We’re almost through our third week without a president named Barack Obama.
I miss his calm demeanor, self-deprecating humor and general air of respect.
But if there’s one thing President Obama left behind for Americans as he vacated the Oval Office, it was hope.
That was a theme President Obama never strayed from.
He spoke of it in 2004, when he addressed the Democratic convention. He led with that theme in 2008, when he first ran for president. And during his last speech to the nation, just days before Donald Trump assumed the office of president, President Obama spoke of the optimism he still harbors that the United States will continue to be a beacon of welcome and refuge and innovation and leadership for the rest of the world.

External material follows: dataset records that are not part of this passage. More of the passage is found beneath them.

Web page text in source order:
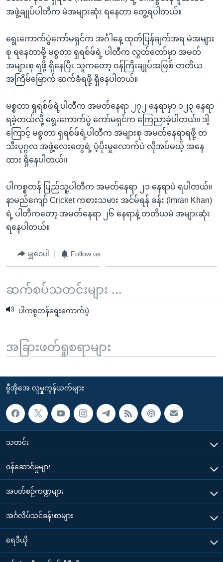
ရန်
နေရာ
ကျော်
ရန်
အဖွဲ့ချုပ်ပါတီက မဲအများဆုံး ရနေတာ တွေ့ရပါတယ်။
ရွေးကောက်ပွဲကော်မရှင်က အင်္ဂါနေ့ ထုတ်ပြန်ချက်အရ မဲအများ
စု ရနေတာမို့ မစ္စတာ ရှရစ်ဖ်ရဲ့ ပါတီက လွှတ်တော်မှာ အမတ်
အများစု ရဖို့ ရှိနေပြီး သူကတော့ ဝန်ကြီးချုပ်အဖြစ် တတိယ
အကြိမ်မြောက် ဆက်ခံရဖို့ ရှိနေပါတယ်။
မစ္စတာ ရှရစ်ဖ်ရဲ့ပါတီက အမတ်နေရာ ၂၇၂ နေရာမှာ ၁၂၃ နေရာ
ရခဲ့တယ်လို့ ရွေးကောက်ပွဲ ကော်မရှင်က ကြေညာခဲ့ပါတယ်။ ဒါ့
ကြောင့် မစ္စတာ ရှရစ်ဖ်ရဲ့ပါတီက အများစု အမတ်နေရာရဖို့ တ
သီးပုဂ္ဂလ အဖွဲ့လေးတွေရဲ့ ပံ့ပိုးမှုလောက်ပဲ လိုအပ်မယ့် အနေ
ထား ရှိနေပါတယ်။
ပါကစ္စတန် ပြည်သူ့ပါတီက အမတ်နေရာ ၂၁ နေရာပဲ ရပါတယ်။
နာမည်ကျော် Cricket ကစားသမား အင်မ်ရန် ခန်း (Imran Khan)
ရဲ့ ပါတီကတော့ အမတ်နေရာ ၂၆ နေရာနဲ့ တတိယမဲ အများဆုံး
ရနေပါတယ်။
မျှဝေပါ Follow us
ဆက်စပ်သတင်းများ ...
ပါကစ္စတန်ရွေးကောက်ပွဲ
အခြားဖတ်ရှုစရာများ
ဗွီအိုအေ လူမှုကွန်ယက်များ
သတင်း
၀န်ဆောင်မှုများ
အပတ်စဉ်ကဏ္ဍများ
အင်္ဂလိပ်သင်ခန်းစာများ
ရေဒီယို
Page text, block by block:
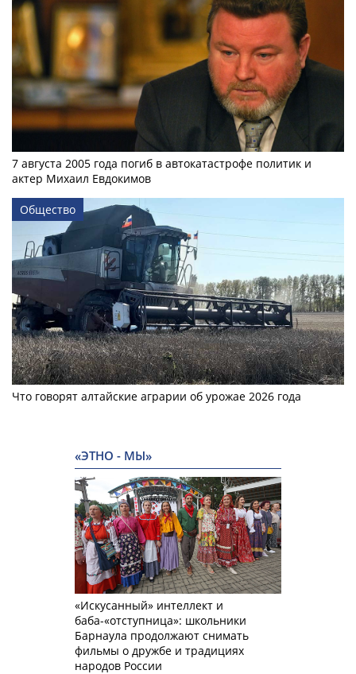
7 августа 2005 года погиб в автокатастрофе политик и
актер Михаил Евдокимов
Общество
Что говорят алтайские аграрии об урожае 2026 года
«ЭТНО - МЫ»
«Искусанный» интеллект и
баба-«отступница»: школьники
Барнаула продолжают снимать
фильмы о дружбе и традициях
народов России
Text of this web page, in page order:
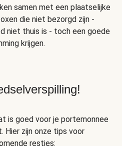
samen met een plaatselijke
die niet bezorgd zijn -
niet thuis is - toch een goede
krijgen.
is goed voor je portemonnee
Hier zijn onze tips voor
restjes:
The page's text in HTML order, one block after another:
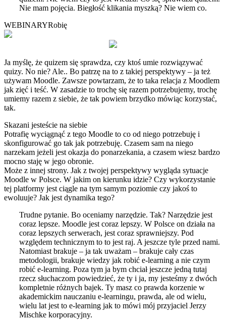
Nie mam pojęcia. Biegłość klikania myszką? Nie wiem co.
WEBINARYRobię
Ja myślę, że quizem się sprawdza, czy ktoś umie rozwiązywać
quizy. No nie? Ale.. Bo patrzę na to z takiej perspektywy – ja też
używam Moodle. Zawsze powtarzam, że to taka relacja z Moodlem
jak zięć i teść. W zasadzie to trochę się razem potrzebujemy, trochę
umiemy razem z siebie, że tak powiem brzydko mówiąc korzystać,
tak.
Skazani jesteście na siebie
Potrafię wyciągnąć z tego Moodle to co od niego potrzebuję i
skonfigurować go tak jak potrzebuję. Czasem sam na niego
narzekam jeżeli jest okazja do ponarzekania, a czasem wiesz bardzo
mocno staję w jego obronie.
Może z innej strony. Jak z twojej perspektywy wygląda sytuacje
Moodle w Polsce. W jakim on kierunku idzie? Czy wykorzystanie
tej platformy jest ciągle na tym samym poziomie czy jakoś to
ewoluuje? Jak jest dynamika tego?
Trudne pytanie. Bo oceniamy narzędzie. Tak? Narzędzie jest
coraz lepsze. Moodle jest coraz lepszy. W Polsce on działa na
coraz lepszych serwerach, jest coraz sprawniejszy. Pod
względem technicznym to to jest raj. A jeszcze tyle przed nami.
Natomiast brakuje – ja tak uważam – brakuje cały czas
metodologii, brakuje wiedzy jak robić e-learning a nie czym
robić e-learning. Poza tym ja bym chciał jeszcze jedną tutaj
rzecz słuchaczom powiedzieć, że ty i ja, my jesteśmy z dwóch
kompletnie różnych bajek. Ty masz co prawda korzenie w
akademickim nauczaniu e-learningu, prawda, ale od wielu,
wielu lat jest to e-learning jak to mówi mój przyjaciel Jerzy
Mischke korporacyjny.
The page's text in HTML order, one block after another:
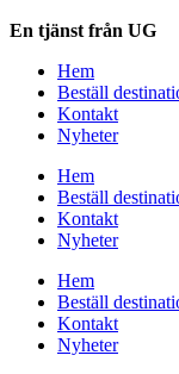
En tjänst från UG
Hem
Beställ
Kontakt
Nyheter
Hem
Beställ
Kontakt
Nyheter
Hem
Beställ
Kontakt
Nyheter

Like others, I was distraught as Jan. 20, 2017, drew near and we faced the reality of a Trump presidency. Ugly things were happening. Reports of hate crimes against immigrants and minorities peppered the news. Meanness and vulgarity abounded on social media. It felt like the progress of the last 50 years was quickly slipping away, like water down a drain.
But since Jan. 21, I’ve got to say, the Trump presidency has stimulated hope.
What’s she talking about? you’re wondering. Is she hitting the scotch again?
My friends, I’m merely choosing to look at the last three weeks with a different perspective.
I believe the hate-filled tweets and executive orders have led many folks not to fall into lockstep with our authoritarian leaders or to cower in fear, but to become empowered. They’ve inspired hope.
Consider this. The executive order that restricts immigration and halts the resettlement of refugees was signed on a Friday. By Saturday, there were massive protests all over the country. Attorneys descended on airports to offer services to immigrants legally trying to gain access to our country, many of them green-card holders who were swept up in the confusion over the order.
That night, a judge ordered a temporary stay, followed later in the week by another ruling against the order.
That’s hope – a desire for a particular outcome to happen.
Last week, as I watched and read about the immigration executive order, I thought of all the immigrants and refugees I know. Surprisingly, for a white girl living the middle of the country in a heavily white town, I know quite a few.
And I wanted to do something to help. But I’m not an attorney. I couldn’t do anything tangible by going to the airport. I’m not an interpreter. I’m wasn’t sure what I could do.
But I’m not one for hand-wringing, so I decided to find a way to use whatever skills I have to help immigrants and refugees.
So I did that Wednesday night when I attended a volunteer orientation at Jewish Vocational Services in Kansas City. And so did more than 20 other Kansas Citians.
There were so many folks there to learn about how they could help refugees that the JVS employees had to bring in extra chairs and copy more volunteer applications.
Martin Okpareke, the outreach manager, gave an overview of how the agency helps refugees. JVS began in the late 1940s to help resettle Holocaust survivors and WWII vets returning home. Since 2004, in Kansas City, the agency has worked with one of nine national volunteer agencies charged by the United Nations with resettling refugees.
Refugees are people who can no longer live in their homelands because of persecution or real or perceived threats of bodily harm. They don’t leave their homes because they want to – they have no choice, said Okpareke, himself a former refugee from Nigeria.
Eighty percent of refugees are women and children – often the men in their families have been killed. Close to 70 percent of refugees have spent about 17 years in United Nations refugee camps, waiting either to return to their homes or to get lucky in the lottery that chooses who gets to the leave the camp for a home in a safer country.
JVS aims to engage refugees in becoming integrated into the United States, educate them about their new home and empower them to take control of their futures by finding jobs and becoming settled.
It’s difficult, Okpareke said. Many suffer post-traumatic stress from what they have been through. Others find the cultural differences between their countries and the United States difficult to overcome. Most worry about their families pulling apart as everyone works toward building a new life in a foreign land.
JVS uses volunteers to mentor newly arrived families and to help others who have been here longer study for the citizenship exam, for example. There were many more volunteer opportunities before the executive order halted everything.
Now the future is uncertain, Okpareke said. Last year, JVS resettled 518 refugees in the Kansas City area. Since January, they’ve welcomed two families.
Still, Okpareke said as he surveyed the potential volunteers, he has hope. Because the people gathered in that room had compassion.
And that gives me hope, too.
In my despair at the ugliness that has been a staple of American life for the last year, I had to do something to help. And so did all the others sitting in the room with me.